As the war escalated, thousands of observation posts were established on the east coast from the top of Maine to the tip of Florida, and roughly inland as far as the western slopes of the Appalachian Mountains. On the west coast, posts ranged from upper Washington to lower California. Each post had its own code name and number. When aircraft were spotted, the volunteers would record their observations on forms or in log books and then quickly place a call to a regional Army Filter Center and verbally deliver a "Flash Message" which contained the organized data from the observation.
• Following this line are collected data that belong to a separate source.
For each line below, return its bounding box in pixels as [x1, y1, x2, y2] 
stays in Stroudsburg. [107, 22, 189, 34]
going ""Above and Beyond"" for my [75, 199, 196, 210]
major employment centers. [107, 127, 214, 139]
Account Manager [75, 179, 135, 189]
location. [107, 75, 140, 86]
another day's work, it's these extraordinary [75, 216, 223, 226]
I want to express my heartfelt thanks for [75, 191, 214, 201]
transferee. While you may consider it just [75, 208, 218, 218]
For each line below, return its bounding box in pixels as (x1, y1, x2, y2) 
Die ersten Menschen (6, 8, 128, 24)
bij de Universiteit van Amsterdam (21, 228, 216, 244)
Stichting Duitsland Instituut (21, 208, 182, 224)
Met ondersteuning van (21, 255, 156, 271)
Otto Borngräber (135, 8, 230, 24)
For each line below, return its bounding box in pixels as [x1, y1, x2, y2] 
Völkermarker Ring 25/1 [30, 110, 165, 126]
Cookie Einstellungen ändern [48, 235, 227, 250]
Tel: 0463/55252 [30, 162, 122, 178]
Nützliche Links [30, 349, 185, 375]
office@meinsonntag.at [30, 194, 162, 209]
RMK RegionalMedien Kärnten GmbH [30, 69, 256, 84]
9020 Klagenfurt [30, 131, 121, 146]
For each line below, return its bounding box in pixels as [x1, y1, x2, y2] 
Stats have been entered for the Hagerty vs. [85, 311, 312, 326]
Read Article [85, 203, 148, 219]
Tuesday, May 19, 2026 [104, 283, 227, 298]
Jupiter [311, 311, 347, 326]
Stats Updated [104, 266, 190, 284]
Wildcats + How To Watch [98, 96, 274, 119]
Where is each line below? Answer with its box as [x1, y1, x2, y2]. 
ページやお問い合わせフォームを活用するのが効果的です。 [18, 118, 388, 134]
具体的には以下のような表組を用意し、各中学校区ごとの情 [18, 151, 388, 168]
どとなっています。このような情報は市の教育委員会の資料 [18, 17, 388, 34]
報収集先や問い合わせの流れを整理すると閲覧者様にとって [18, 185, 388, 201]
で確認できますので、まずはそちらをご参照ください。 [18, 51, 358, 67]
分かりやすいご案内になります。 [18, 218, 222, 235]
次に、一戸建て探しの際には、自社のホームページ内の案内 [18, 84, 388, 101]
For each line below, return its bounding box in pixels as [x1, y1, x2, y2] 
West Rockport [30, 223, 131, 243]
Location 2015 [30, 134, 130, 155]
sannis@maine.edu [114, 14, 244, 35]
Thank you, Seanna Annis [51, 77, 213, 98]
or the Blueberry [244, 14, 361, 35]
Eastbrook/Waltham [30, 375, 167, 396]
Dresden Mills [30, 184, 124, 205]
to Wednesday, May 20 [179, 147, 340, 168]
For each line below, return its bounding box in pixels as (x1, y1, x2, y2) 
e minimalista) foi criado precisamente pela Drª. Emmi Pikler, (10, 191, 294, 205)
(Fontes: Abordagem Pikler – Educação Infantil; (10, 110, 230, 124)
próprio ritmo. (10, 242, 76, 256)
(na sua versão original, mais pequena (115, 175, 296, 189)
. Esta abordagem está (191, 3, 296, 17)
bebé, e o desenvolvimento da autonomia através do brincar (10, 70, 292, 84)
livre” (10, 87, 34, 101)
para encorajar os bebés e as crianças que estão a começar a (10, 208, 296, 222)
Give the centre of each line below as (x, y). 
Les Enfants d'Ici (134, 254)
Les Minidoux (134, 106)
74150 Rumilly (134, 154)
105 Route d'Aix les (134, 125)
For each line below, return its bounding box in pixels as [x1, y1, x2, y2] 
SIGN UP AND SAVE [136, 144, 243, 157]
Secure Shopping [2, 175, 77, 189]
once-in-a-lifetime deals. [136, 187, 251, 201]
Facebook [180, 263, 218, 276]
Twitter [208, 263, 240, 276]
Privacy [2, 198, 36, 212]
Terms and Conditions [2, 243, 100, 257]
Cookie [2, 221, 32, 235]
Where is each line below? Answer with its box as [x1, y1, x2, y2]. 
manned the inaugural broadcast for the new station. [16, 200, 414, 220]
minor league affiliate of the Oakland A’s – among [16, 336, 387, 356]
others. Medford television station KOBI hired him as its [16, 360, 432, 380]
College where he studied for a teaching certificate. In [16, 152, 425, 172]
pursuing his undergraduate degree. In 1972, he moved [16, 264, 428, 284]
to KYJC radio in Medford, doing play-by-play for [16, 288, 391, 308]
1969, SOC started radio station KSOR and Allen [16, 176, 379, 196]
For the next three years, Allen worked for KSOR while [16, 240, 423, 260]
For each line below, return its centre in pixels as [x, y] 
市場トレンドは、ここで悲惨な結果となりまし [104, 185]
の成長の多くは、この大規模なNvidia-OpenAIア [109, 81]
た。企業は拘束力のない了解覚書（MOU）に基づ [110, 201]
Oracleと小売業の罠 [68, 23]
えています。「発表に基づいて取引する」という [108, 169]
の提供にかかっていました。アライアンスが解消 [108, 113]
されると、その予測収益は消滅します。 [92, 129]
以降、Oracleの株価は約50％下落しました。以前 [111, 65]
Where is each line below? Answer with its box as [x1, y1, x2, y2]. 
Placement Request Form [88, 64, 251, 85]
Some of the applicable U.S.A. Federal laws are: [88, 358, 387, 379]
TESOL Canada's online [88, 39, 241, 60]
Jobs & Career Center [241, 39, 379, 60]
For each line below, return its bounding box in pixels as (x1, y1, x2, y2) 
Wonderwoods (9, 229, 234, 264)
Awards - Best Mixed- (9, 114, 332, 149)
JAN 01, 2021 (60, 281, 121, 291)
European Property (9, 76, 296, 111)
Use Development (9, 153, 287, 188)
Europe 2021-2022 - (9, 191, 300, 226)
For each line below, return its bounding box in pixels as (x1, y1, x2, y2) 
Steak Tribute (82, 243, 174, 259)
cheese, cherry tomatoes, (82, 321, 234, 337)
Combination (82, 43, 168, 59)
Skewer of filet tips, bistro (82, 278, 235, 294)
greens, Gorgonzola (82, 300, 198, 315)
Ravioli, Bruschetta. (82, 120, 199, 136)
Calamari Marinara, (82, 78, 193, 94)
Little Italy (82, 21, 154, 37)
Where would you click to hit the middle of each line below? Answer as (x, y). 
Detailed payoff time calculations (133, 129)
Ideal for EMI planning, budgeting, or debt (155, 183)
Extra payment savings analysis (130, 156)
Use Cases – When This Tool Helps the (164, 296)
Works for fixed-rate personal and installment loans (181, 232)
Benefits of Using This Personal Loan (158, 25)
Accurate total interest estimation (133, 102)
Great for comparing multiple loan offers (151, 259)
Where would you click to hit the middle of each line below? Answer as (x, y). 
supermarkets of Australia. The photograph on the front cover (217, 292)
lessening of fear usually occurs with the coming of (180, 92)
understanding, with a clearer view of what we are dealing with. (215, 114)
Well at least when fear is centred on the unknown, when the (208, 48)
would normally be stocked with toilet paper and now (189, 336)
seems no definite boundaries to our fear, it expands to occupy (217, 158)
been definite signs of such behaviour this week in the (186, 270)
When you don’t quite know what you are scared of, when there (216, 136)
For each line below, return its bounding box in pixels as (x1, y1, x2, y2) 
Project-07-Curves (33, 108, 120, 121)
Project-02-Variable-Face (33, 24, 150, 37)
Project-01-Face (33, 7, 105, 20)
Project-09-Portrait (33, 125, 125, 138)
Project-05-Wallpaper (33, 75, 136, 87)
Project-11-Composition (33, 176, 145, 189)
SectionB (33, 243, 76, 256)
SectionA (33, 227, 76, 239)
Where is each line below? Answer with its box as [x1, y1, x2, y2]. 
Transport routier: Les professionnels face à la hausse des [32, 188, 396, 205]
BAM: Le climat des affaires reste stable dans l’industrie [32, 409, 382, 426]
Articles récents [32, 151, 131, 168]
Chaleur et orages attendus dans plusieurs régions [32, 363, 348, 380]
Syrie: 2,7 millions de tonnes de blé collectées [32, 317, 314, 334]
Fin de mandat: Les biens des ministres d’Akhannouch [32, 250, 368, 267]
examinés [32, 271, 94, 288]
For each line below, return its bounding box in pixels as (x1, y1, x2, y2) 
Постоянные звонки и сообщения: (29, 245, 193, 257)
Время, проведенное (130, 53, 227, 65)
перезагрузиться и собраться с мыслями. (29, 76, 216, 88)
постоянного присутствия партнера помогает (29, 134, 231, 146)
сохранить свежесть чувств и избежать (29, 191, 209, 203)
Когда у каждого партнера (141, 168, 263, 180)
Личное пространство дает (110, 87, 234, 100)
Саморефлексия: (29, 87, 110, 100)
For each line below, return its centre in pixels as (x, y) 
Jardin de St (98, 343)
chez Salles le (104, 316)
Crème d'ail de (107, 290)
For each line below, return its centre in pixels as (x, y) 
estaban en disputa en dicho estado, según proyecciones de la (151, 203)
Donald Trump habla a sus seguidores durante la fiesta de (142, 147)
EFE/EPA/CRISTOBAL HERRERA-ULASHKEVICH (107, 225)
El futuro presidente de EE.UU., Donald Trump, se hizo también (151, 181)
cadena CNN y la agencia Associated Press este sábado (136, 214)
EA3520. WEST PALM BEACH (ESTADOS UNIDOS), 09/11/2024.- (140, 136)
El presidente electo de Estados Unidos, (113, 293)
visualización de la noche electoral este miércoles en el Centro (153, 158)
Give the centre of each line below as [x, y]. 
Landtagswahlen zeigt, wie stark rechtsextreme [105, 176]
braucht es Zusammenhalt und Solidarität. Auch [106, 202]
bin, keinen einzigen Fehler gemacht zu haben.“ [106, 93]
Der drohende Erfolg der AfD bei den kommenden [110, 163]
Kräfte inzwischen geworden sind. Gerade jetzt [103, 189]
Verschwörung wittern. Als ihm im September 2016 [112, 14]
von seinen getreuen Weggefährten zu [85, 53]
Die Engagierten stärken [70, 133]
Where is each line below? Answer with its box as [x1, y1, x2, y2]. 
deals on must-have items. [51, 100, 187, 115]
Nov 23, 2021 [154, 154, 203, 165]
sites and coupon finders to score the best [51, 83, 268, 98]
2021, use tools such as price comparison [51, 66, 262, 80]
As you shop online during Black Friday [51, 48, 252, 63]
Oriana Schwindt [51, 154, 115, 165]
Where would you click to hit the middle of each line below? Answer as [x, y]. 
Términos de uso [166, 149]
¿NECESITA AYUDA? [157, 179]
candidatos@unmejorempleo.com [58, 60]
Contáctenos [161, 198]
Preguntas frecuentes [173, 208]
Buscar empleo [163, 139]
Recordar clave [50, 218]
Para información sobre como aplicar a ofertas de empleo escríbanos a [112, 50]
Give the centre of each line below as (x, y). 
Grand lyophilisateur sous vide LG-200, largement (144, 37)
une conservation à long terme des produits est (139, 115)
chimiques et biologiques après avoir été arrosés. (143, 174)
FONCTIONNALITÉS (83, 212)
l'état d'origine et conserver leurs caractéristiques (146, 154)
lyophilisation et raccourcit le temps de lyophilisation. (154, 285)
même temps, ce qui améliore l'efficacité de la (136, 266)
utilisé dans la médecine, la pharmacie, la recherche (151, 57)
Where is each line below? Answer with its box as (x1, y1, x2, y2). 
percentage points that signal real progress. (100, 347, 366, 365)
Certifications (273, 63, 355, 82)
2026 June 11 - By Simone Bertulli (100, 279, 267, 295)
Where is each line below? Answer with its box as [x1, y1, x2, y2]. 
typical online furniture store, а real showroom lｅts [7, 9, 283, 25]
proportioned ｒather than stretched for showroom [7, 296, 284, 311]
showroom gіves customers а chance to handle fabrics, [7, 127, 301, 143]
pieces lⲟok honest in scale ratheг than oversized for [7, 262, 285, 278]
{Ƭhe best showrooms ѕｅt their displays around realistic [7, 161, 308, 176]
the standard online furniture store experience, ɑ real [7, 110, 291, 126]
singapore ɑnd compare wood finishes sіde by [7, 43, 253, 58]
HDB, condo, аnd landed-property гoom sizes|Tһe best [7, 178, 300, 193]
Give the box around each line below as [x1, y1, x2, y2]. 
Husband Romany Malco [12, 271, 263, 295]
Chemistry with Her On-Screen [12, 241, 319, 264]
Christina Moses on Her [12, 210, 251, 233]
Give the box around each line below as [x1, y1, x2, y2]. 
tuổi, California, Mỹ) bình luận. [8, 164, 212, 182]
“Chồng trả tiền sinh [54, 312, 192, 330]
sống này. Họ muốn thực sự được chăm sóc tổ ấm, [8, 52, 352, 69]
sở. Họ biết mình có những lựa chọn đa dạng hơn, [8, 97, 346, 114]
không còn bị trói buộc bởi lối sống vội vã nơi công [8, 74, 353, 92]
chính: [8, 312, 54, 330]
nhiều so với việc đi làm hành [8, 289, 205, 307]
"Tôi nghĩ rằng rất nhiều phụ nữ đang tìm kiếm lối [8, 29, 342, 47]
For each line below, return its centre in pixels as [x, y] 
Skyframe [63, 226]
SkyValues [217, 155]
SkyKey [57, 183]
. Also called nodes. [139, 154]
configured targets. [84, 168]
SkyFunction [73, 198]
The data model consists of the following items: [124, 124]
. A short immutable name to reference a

In California these messages were a succinct series of brief phrases describing the number of planes, estimated altitude, heading direction, and number of engines: e.g., "one, high, south east, four" <personal observation>. One can imagine that aircraft approaching the coast would be spotted by multiple posts, resulting in multiple Flash Messages and, therefore, a reasonably accurate triangulation of position, speed, direction, altitude, etc.

The training and intense watching bore dramatic fruit in the autumn of 1943 when observers at a post in West Palm Beach, Florida, saw and reported instantly the passage of a German aircraft bearing American markings over their post. The fact that the plane was one that had been captured in Europe and was being flown back to the United States for examination detracted not one bit from the effectiveness of the recognition instruction.

At the peak of operation, the Aircraft Warning Service of the First Fighter Command numbered some 750,000 individuals, of whom about 12,000 were in information and filter centers. Practice interceptions, run almost daily provided significant experience to ground officers and pilots working under simulated combat conditions. Because of its huge scope of operations on the East Coast it was able to save the lives of many young pilots by bringing speedy aid to those whose planes had crashed.

A detailed account of life in an east coast observation post is offered by author Meade Minnigerode in his book, Essex Post, of which only 175 copies were published in 1944 by the Yale University Press.

Information and Filter Centers
To process the data from the observation posts, Information and Filter Centers were established in strategic, but secret, locations on both coasts. The Army called on Mrs. Adelaide Rickenbacker, wife of Capt. Eddie Rickenbacker of World War I fame to assist in recruiting for the centers. The bulk of the center personnel were women drawn from the ranks of housewives, office workers, actresses, entertainers, and executives. In the summer of 1943, the center volunteers were given a name – Aircraft Warning Corps (AWC).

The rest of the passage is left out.